O, toen wist ik pas, hoeveel ik van Moe hield!
Toen ik thuis kwam, lag ze te bed. Tine had een warme kruik gemaakt, want Moe's voeten waren als marmer zoo koud, maar twee kleurtjes brandden op haar wangen en haar polsen en slapen joegen, en haar hart klopte om te breken.
| |
| |
De dokter kwam, en de meid, die Truus gehaald had, kwam met Truus en Frans.
En we stonden allen om het bed, allen, en dat gaf me zoo'n gerust gevoel, ik dacht, dat we met ons allen Moe wel goed zouden kunnen verzorgen.... Och, toen ik het dacht, toen stond de dokter zachtjes op en wenkte ons: daar lag ons arm, lief moedertje met gesloten oogen.
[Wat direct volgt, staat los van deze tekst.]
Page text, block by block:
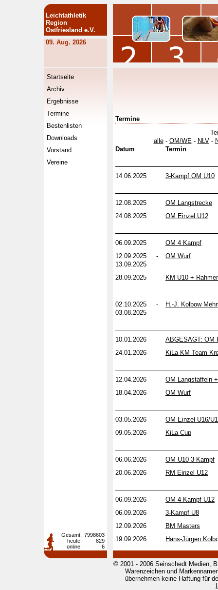
Leichtathletik
Region
Ostfriesland e.V.
09. Aug. 2026
Startseite
Archiv
Ergebnisse
Termine
Bestenlisten
Downloads
Vorstand
Vereine
Termine
alle- OM/WE- NLV-
Datum
Termin
14.06.2025 3-Kampf OM U10
12.08.2025
OM Langstrecke
24.08.2025
OM Einzel U12
06.09.2025
OM 4 Kampf
12.09.2025 -
13.09.2025
OM Wurf
28.09.2025 KM U10 +
02.10.2025 -
03.08.2025
H.-J. Kolbow
10.01.2026
ABGESAGT: OM
24.01.2026
KiLa KM Team
12.04.2026
OM Langstaffeln
18.04.2026
OM Wurf
03.05.2026
OM Einzel U16/
09.05.2026
KiLa Cup
06.06.2026
OM U10 3-Kampf
20.06.2026
RM Einzel U12
06.09.2026
OM 4-Kampf U12
06.09.2026
3-Kampf U8
12.09.2026
BM Masters
19.09.2026
Hans-Jürgen
Gesamt: 7998603
heute:
829
online:
6
© 2001 - 2006 Seinschedt Medien,
Warenzeichen und
übernehmen keine Haftung für

Het was nog even of een zucht haar over de lippen gleed....
Arm, zoet moedertje, ik had u nog zooveel te zeggen. Ik had u nog zooveel te vragen. Ik was nog zoo graag eens door u gekust.
Ik heb zooveel geschreid, en nu, nu ik niet meer schrei, nu de gordijnen in huis weer opgehaald zijn en de zon weer als vroeger binnenkomt, nu voel ik me bedroefder dan ooit. We voelen het zoo, den heelen dag door, dat u weg bent, we missen u zoo.
Tine ziet zoo bleek, en Annie werkt zoo hard voor haar examen. O, Moeke, wat zou ze graag gewild hebben, dat u getuige van haar slagen geweest waart.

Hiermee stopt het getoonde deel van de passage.